I struggled to remain upright. My feet bounced on the bottom as the growing force of the water began to carry me downstream. Water roared around my shoulders and splashed against my face. Then I went under. My mouth and nose filled, and I felt a surge of panic. I found myself twisted around facing downstream, out of control, the river surging against my shoulders. I strained to find the bottom with my toes. The dark riverbank seemed to race past. It appeared to be so close that I thought I could touch it, grab a root, hang on, and I tried to maneuver toward it. But I could reach nothing. My toes kept scraping river bottom, but I couldn’t stop. My waders filled with water, pulling me down. My legs grew heavy. I thrust my head back in an effort to keep my face above water. I went under again, and the roar of water filled my ears. Avoid tipping over, I thought. Remain upright. Above all, don’t tip. Then I would be totally at the whim of the river. Then I’d tumble against the bottom. I’d lose track of where the top was. I’d be crushed against underwater rocks.
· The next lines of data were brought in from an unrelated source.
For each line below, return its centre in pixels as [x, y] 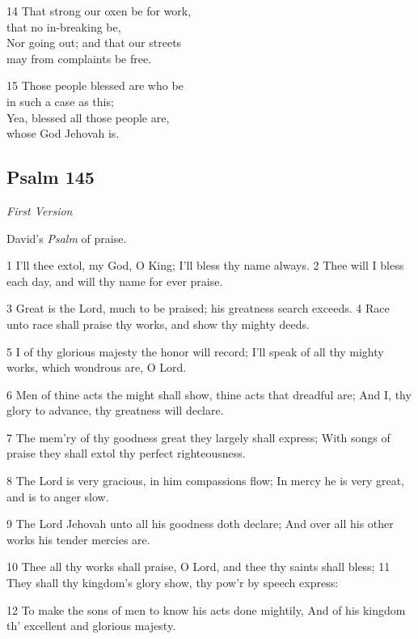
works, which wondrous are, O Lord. [97, 367]
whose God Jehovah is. [63, 133]
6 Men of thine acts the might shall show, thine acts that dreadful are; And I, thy [209, 394]
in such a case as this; [60, 101]
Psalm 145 [51, 177]
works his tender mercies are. [78, 539]
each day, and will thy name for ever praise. [115, 281]
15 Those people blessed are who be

I bobbed downstream, moving faster and faster, still instinctively gripping my fly rod. Sometimes I’d touch bottom with one of my feet, but then the river would pick me up and sweep me along. I willed the panic from my brain. I dropped my rod and tried to use both arms to maintain my balance by laying them flat on the surface and finning. I found I could steer a little and keep my head up that way. I tried to move away from the middle of the river, hoping to find shallower, less swift water. I kept circling and probing with my feet, reaching for the bottom. But my waders had filled, and the weight of the water in them seemed to pull me lower and lower into the river. My arms were underwater. I treaded desperately. My heavy legs moved reluctantly. The water felt as thick as mud around them. I tipped my head back to breathe. I was spinning, now facing upstream, now twisted around by the relentless force of the water. Two, three times my head went under. My toes reached nothing. I had lost the river bottom.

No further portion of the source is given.